What voters want, say political experts, is a leader who both understands their concerns and offers the vision and courage to point a way out. Too often, they have suffered instead with prime ministers who worry only about internal party politics, consensus-building and mollifying the nation’s many interest groups, experts say.

Most of Japan’s recent prime ministers have been second-, third- and even fourth-generation politicians who proved too far removed from average voters and were quick to quit when their approval ratings fell.

“Japan has gone through 20 years of economic stagnation, and there is a lot of pain out there, so voters are much more impatient for dramatic reform than politicians realize,” said Jeff Kingston, a professor of Japanese politics at Temple University’s campus in Tokyo.

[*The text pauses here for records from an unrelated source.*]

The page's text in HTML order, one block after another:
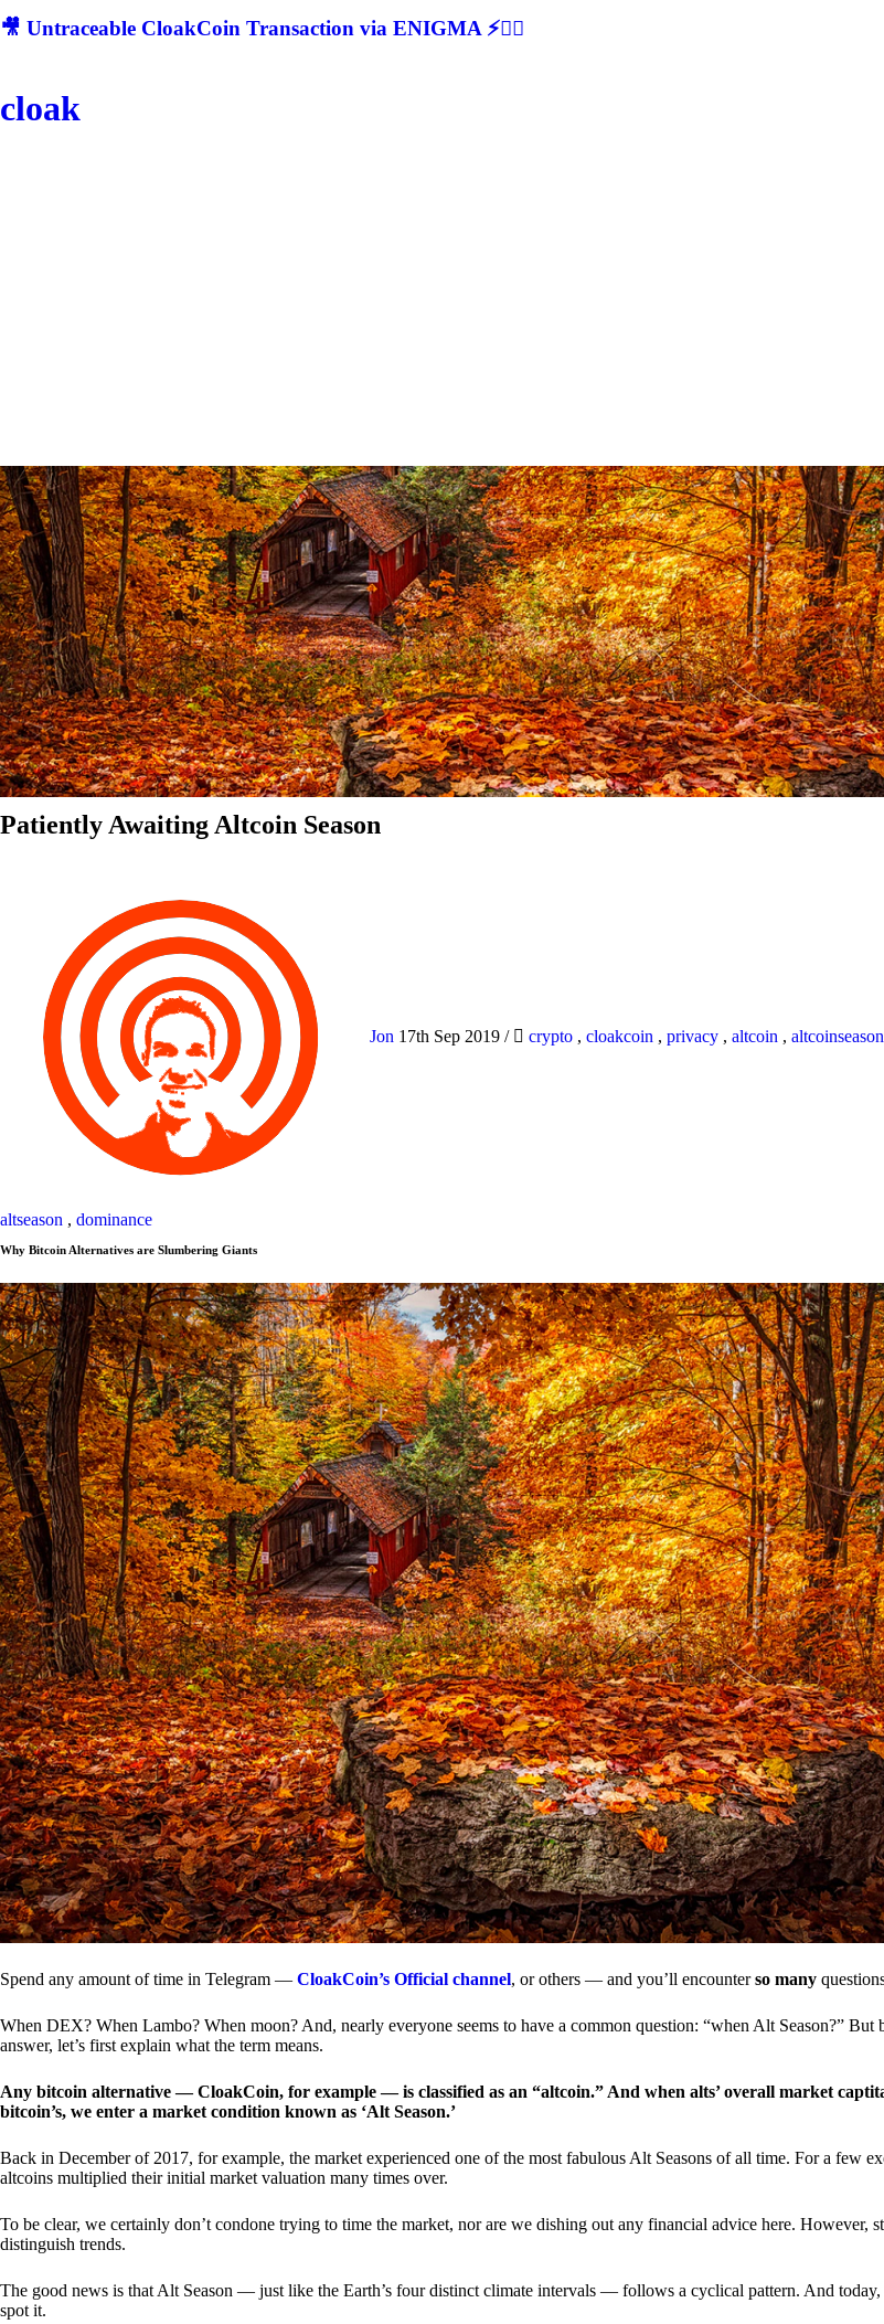
🎥 Untraceable CloakCoin Transaction via ENIGMA ⚡🕵‍♂
cloak
Patiently Awaiting Altcoin Season
Jon 17th Sep 2019 / crypto , cloakcoin , privacy , altcoin , altcoinseason
altseason , dominance
Why Bitcoin Alternatives are Slumbering Giants
Spend any amount of time in Telegram — CloakCoin’s Official channel, or others — and you’ll encounterso many
When DEX? When Lambo? When moon? And, nearly everyone seems to have a common question: “when Alt Season?” But
answer, let’s first explain what the term means.
Any bitcoin alternative — CloakCoin, for example — is classified as an “altcoin.” And when alts’ overall market
bitcoin’s, we enter a market condition known as ‘Alt Season.’
Back in December of 2017, for example, the market experienced one of the most fabulous Alt Seasons of all time. For a few
altcoins multiplied their initial market valuation many times over.
To be clear, we certainly don’t condone trying to time the market, nor are we dishing out any financial advice here. However,
distinguish trends.
The good news is that Alt Season — just like the Earth’s four distinct climate intervals — follows a cyclical pattern. And
spot it.
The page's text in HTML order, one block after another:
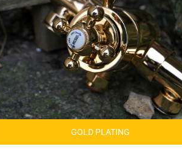
GOLD PLATING
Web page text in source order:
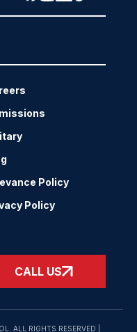
Policy
Policy
CALL US
ALL RIGHTS RESERVED |
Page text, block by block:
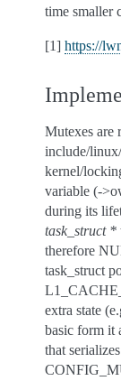
time smaller
[1] https://
Mutexes are
include/
kernel/
variable (-
during its
task_struct *
therefore
task_struct
extra state
basic form it
that
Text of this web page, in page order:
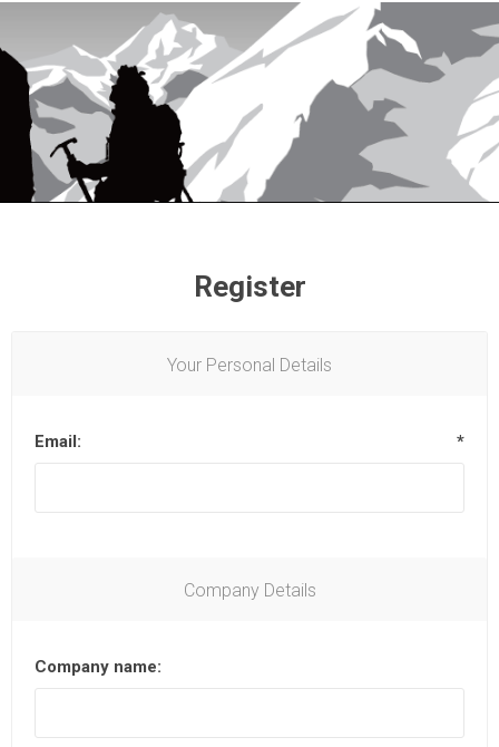
Register
Your Personal Details
Email: *
Company Details
Company name:
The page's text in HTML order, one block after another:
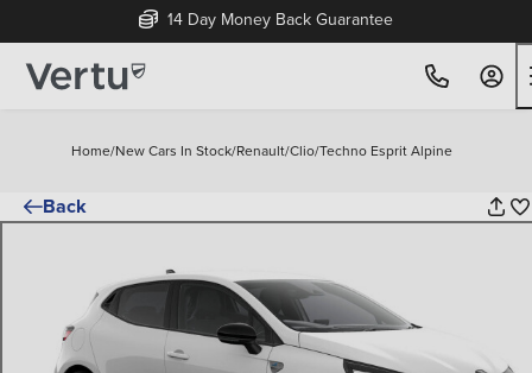
14 Day Money Back Guarantee
Home/New Cars In Stock/Renault/Clio/Techno Esprit Alpine
Back
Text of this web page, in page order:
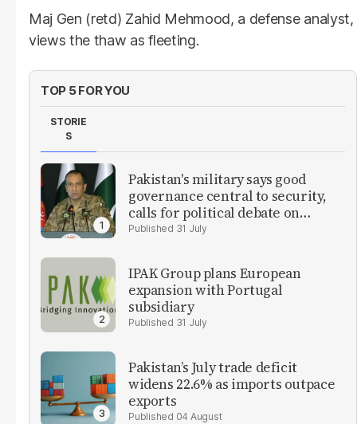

Voters have responded to their tone-deaf leaders by rejecting each, often in striking style. Approval ratings for Mr. Hatoyama, who took office in September after the Democrats ended a half-century of virtual one-party rule, plummeted to the high teens from more than 70 percent, dragged down by his seemingly terminal indecisiveness.

Political experts say that Japanese voters might be more forgiving if Japan were somehow incapable of producing strong leaders, either for cultural reasons or because of the limited executive powers of the prime minister’s office, as some have argued. But in fact, the nation has produced numerous visionaries, going back to the samurai who put Meiji-period Japan on its march to industrialization in the late 19th century.

The most recent such leader was Mr. Koizumi. When members of his own party tried to block his plan to privatize the nation’s enormous postal savings system, he took his cause directly to the voters by calling a snap election, an act of political brinkmanship that few other Japanese prime ministers would dare. Mr. Koizumi and his supporters won that 2005 election by a landslide.

While Mr. Koizumi’s market-oriented agenda has fallen out of popularity, he has left a more enduring legacy: changing what voters expect of their leaders.

Japan can no longer go back to the colorless insiders who ruled by brokering backroom deals between party factions, experts say. After Mr. Koizumi, political leaders must be more television-friendly personalities capable of reaching out directly to the public, and particularly to undecided swing voters.

Mr. Koizumi also whetted Japan’s appetite for more decisive leaders unafraid to make tough choices. Experts say his successors failed because they lapsed into Japan’s consensus-driven politics, appeasing interest groups while seeming to ignore the nation’s enormous problems.

“After Koizumi, voters don’t want consensus-makers anymore,” said Jun Iio, a professor of government at the National Graduate Institute for Policy Studies in Tokyo. “Koizumi set a high bar for leadership that his successors have failed miserably to meet.”

The question now, Mr. Iio and others say, is whether Mr. Kan fully grasps this shift to a more populist style of politics.

Mr. Kan will face his first political test in the July 11 parliamentary elections. In the longer run, experts say, he will succeed only if he can show voters that he is working in their interests, something Mr. Hatoyama failed to do.

“Mr. Hatoyama is a classic example of a prime minister who needed to set a course for Japan, but couldn’t,” said Kyoto University’s Mr. Machidori. “Mr. Kan must show he has learned the Koizumi lesson.”